In our view, when Paine voluntarily removed himself from the metropolitan labor market, where there was greater opportunity for a person with his disabilities for employment, to a sparcely populated area where substantially no employment opportunities for him existed, he effectively and voluntarily withdrew from the labor market and, therefore, was not entitled to total disability compensation.

Reversed.

TODD, Justice (dissenting).

I must respectfully dissent. The majority opinion is a comprehensive, excellent factual analysis of the record. However, because it is a factual matter, we are departing from our longstanding rule of not substituting our view of the facts for that of the Workers' Compensation Court of Appeals. This is not a case of a factual error such as occurred in Turay v. Allied Enterprises, Inc., 256 N.W.2d 71 (Minn.1977). There we reversed a decision awarding compensation for injury to a right knee where the record disclosed medical treatment to the left knee. Here, as the majority opinion candidly admits, reasonable minds can differ as to whether or not the claimant's move to a different geographical area constitutes withdrawal from the labor market. The fact that we may have initially decided the fact question differently should not be the basis for reversal of a disputed factual issue.
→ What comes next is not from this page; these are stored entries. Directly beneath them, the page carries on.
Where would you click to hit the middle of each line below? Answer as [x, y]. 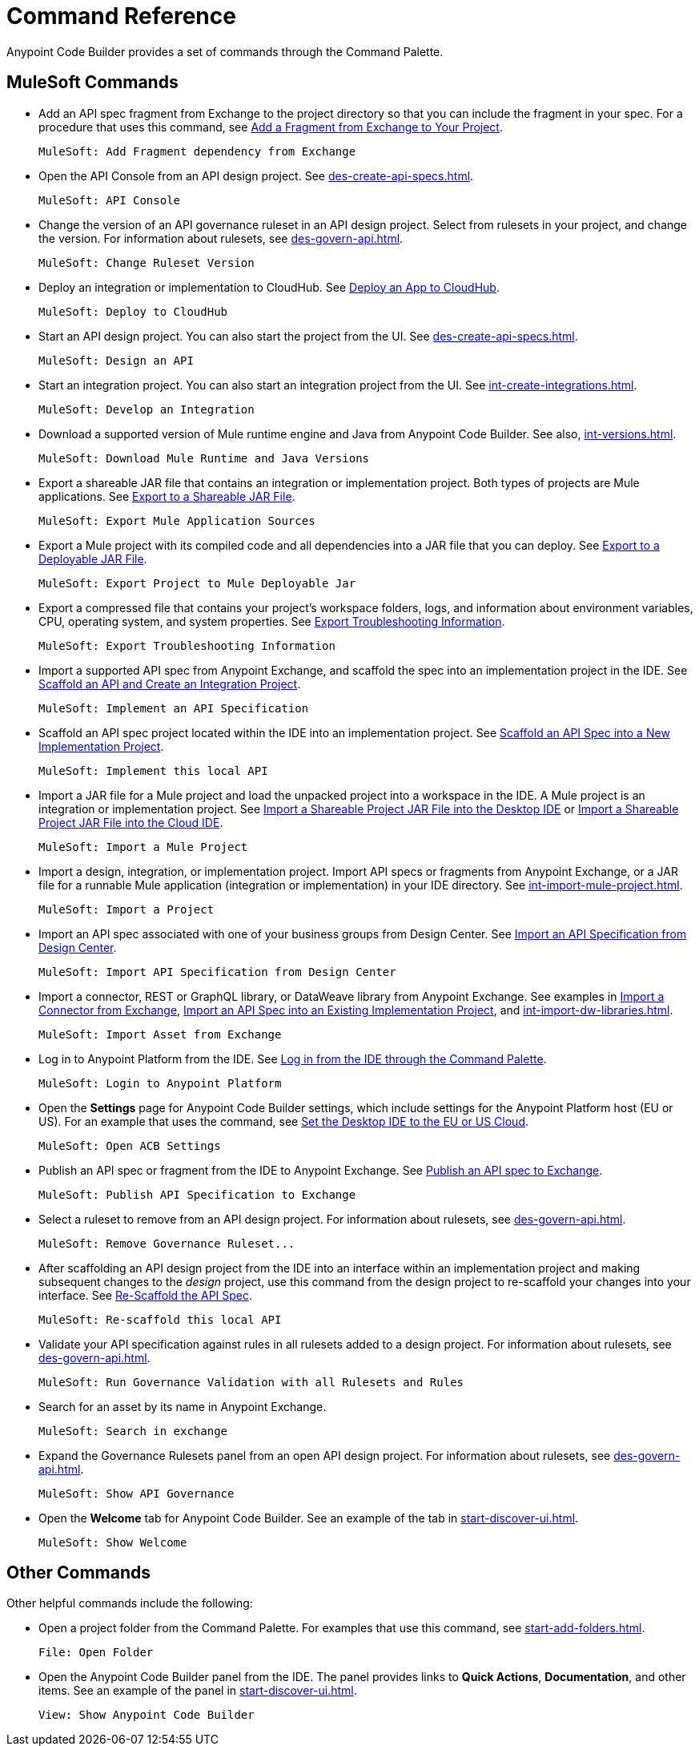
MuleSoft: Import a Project [127, 909]
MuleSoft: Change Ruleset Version [147, 262]
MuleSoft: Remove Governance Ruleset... [167, 1243]
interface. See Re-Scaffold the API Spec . [146, 1295]
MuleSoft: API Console [110, 200]
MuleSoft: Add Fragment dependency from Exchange [197, 151]
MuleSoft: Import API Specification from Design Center [217, 972]
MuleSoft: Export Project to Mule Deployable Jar [197, 583]

I would not abandon our longstanding rule whereby we refuse to substitute our judgment for that of the Court of Appeals on factual issues especially as in this case where the factual finding is not unsupported by substantial evidence in view of the entire record as submitted. Minn.Stat. § 15.0425(e) (1980).

SCOTT, Justice (dissenting).

I agree with the dissent of Mr. Justice Todd.

YETKA, Justice (dissenting).

I agree with the dissent of Mr. Justice Todd.

NOTES

[1] Kurrell v. National Con Rod, Inc., 322 N.W.2d 199 (Minn.1982), involved a question of rehabilitation training provided by Minn.Stat. § 176.102, subd. 11 (1980).